▸ Exercise details: Word for word, copy out the entries below, but not the pictures in them.

▸ Items listed in a dataset:
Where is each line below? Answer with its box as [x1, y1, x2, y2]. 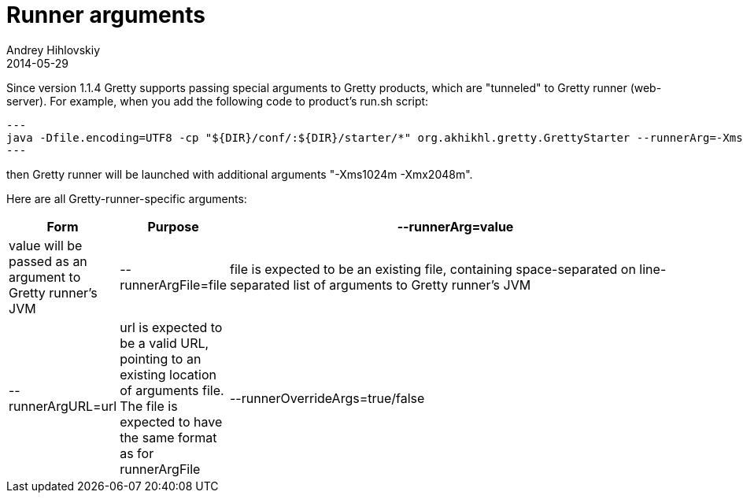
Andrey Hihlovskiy [6, 43, 101, 57]
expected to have [120, 413, 223, 430]
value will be [9, 237, 83, 253]
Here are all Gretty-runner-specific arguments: [6, 191, 247, 205]
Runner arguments [6, 2, 205, 28]
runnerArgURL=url [9, 397, 117, 414]
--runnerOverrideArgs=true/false [230, 390, 425, 406]
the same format [120, 429, 217, 445]
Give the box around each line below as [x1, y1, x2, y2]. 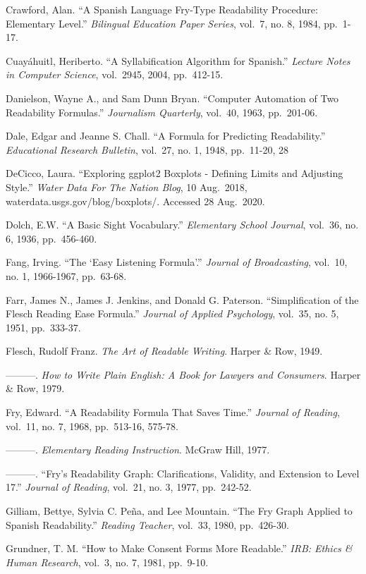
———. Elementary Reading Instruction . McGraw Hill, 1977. [6, 442, 270, 457]
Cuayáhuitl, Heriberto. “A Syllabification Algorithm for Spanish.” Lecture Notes [6, 53, 350, 68]
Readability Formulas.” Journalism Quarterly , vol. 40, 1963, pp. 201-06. [6, 104, 318, 119]
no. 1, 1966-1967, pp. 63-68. [6, 268, 127, 283]
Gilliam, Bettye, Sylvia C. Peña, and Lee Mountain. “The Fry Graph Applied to [6, 503, 353, 518]
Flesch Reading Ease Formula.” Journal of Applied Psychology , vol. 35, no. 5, [6, 306, 339, 321]
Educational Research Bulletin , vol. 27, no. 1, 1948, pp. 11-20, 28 [6, 142, 288, 157]
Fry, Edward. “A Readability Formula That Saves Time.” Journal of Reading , [6, 405, 340, 420]
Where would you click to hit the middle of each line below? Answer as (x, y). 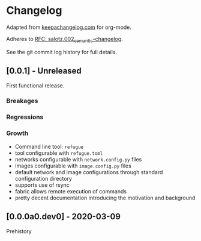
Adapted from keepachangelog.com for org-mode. (69, 27)
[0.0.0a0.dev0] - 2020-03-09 (64, 217)
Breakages (22, 101)
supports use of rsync (42, 185)
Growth (17, 133)
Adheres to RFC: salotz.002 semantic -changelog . (64, 39)
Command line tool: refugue (49, 146)
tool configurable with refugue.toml (59, 153)
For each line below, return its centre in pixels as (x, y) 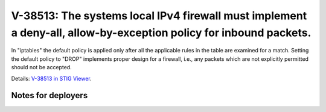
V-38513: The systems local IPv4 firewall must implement (159, 16)
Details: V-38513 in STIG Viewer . (51, 78)
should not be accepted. (41, 67)
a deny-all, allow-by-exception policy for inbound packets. (161, 33)
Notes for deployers (50, 95)
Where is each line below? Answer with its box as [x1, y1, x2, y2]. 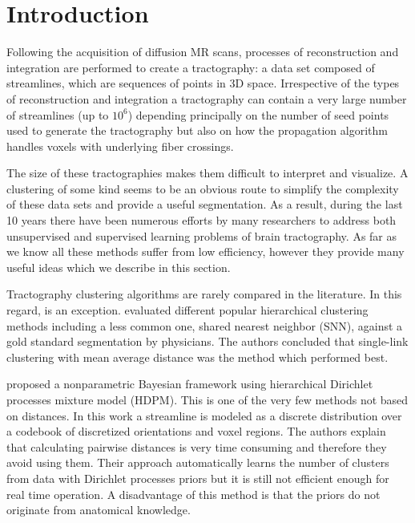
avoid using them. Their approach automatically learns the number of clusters [6, 454, 389, 471]
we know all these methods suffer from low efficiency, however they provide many [6, 243, 405, 260]
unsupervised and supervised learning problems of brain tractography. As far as [6, 227, 397, 244]
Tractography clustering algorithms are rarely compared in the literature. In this [6, 286, 402, 302]
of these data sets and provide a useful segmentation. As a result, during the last [6, 196, 403, 213]
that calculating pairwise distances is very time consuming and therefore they [6, 438, 387, 455]
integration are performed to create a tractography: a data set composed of [6, 59, 375, 75]
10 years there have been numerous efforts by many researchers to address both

▸ Exercise answer:
Where is each line below? Answer with its box as [x1, y1, x2, y2]. 
Andrey Hihlovskiy [6, 43, 101, 57]
expected to have [120, 413, 223, 430]
value will be [9, 237, 83, 253]
Here are all Gretty-runner-specific arguments: [6, 191, 247, 205]
Runner arguments [6, 2, 205, 28]
runnerArgURL=url [9, 397, 117, 414]
--runnerOverrideArgs=true/false [230, 390, 425, 406]
the same format [120, 429, 217, 445]
Give the box around each line below as [x1, y1, x2, y2]. 
———. Elementary Reading Instruction . McGraw Hill, 1977. [6, 442, 270, 457]
Cuayáhuitl, Heriberto. “A Syllabification Algorithm for Spanish.” Lecture Notes [6, 53, 350, 68]
Readability Formulas.” Journalism Quarterly , vol. 40, 1963, pp. 201-06. [6, 104, 318, 119]
no. 1, 1966-1967, pp. 63-68. [6, 268, 127, 283]
Gilliam, Bettye, Sylvia C. Peña, and Lee Mountain. “The Fry Graph Applied to [6, 503, 353, 518]
Flesch Reading Ease Formula.” Journal of Applied Psychology , vol. 35, no. 5, [6, 306, 339, 321]
Educational Research Bulletin , vol. 27, no. 1, 1948, pp. 11-20, 28 [6, 142, 288, 157]
Fry, Edward. “A Readability Formula That Saves Time.” Journal of Reading , [6, 405, 340, 420]
Where would you click to hit the middle of each line below? Answer as (x, y). 
Adapted from keepachangelog.com for org-mode. (69, 27)
[0.0.0a0.dev0] - 2020-03-09 (64, 217)
Breakages (22, 101)
supports use of rsync (42, 185)
Growth (17, 133)
Adheres to RFC: salotz.002 semantic -changelog . (64, 39)
Command line tool: refugue (49, 146)
tool configurable with refugue.toml (59, 153)
For each line below, return its centre in pixels as (x, y) 
V-38513: The systems local IPv4 firewall must implement (159, 16)
Details: V-38513 in STIG Viewer . (51, 78)
should not be accepted. (41, 67)
a deny-all, allow-by-exception policy for inbound packets. (161, 33)
Notes for deployers (50, 95)
Where is each line below? Answer with its box as [x1, y1, x2, y2]. 
avoid using them. Their approach automatically learns the number of clusters [6, 454, 389, 471]
we know all these methods suffer from low efficiency, however they provide many [6, 243, 405, 260]
unsupervised and supervised learning problems of brain tractography. As far as [6, 227, 397, 244]
Tractography clustering algorithms are rarely compared in the literature. In this [6, 286, 402, 302]
of these data sets and provide a useful segmentation. As a result, during the last [6, 196, 403, 213]
that calculating pairwise distances is very time consuming and therefore they [6, 438, 387, 455]
integration are performed to create a tractography: a data set composed of [6, 59, 375, 75]
10 years there have been numerous efforts by many researchers to address both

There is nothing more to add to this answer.